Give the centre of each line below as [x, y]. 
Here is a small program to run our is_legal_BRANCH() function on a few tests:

---

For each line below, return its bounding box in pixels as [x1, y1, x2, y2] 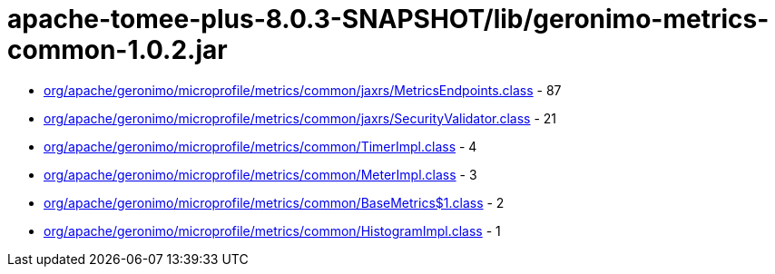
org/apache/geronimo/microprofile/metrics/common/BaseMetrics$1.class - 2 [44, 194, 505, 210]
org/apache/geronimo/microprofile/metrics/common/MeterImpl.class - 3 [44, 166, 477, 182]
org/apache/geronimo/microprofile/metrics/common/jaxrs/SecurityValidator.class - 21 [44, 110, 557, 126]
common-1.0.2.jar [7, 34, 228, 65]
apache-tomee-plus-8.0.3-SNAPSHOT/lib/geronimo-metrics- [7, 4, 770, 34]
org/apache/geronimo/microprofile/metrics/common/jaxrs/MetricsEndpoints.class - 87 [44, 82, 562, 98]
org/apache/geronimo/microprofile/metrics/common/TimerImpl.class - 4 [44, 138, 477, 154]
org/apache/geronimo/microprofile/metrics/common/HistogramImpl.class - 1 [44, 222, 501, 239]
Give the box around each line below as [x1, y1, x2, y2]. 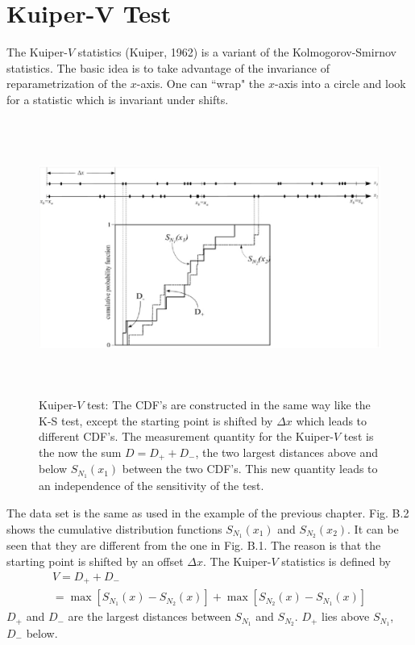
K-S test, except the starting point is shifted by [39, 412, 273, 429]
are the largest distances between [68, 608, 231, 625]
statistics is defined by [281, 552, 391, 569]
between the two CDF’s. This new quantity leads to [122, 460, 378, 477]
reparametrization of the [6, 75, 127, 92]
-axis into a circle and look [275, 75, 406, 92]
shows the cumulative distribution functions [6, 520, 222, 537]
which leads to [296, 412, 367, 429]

---

> [WORK TO COMPLETE] In the data above, find the line containing "For each line" and the line containing "Give the box". Repeat those two lines and everything between them exactly, minus the pictures.

> [TASK SOLUTION]
For each line below, return its bounding box in pixels as [x1, y1, x2, y2] 
org/apache/geronimo/microprofile/metrics/common/BaseMetrics$1.class - 2 [44, 194, 505, 210]
org/apache/geronimo/microprofile/metrics/common/MeterImpl.class - 3 [44, 166, 477, 182]
org/apache/geronimo/microprofile/metrics/common/jaxrs/SecurityValidator.class - 21 [44, 110, 557, 126]
common-1.0.2.jar [7, 34, 228, 65]
apache-tomee-plus-8.0.3-SNAPSHOT/lib/geronimo-metrics- [7, 4, 770, 34]
org/apache/geronimo/microprofile/metrics/common/jaxrs/MetricsEndpoints.class - 87 [44, 82, 562, 98]
org/apache/geronimo/microprofile/metrics/common/TimerImpl.class - 4 [44, 138, 477, 154]
org/apache/geronimo/microprofile/metrics/common/HistogramImpl.class - 1 [44, 222, 501, 239]
Give the box around each line below as [x1, y1, x2, y2]. 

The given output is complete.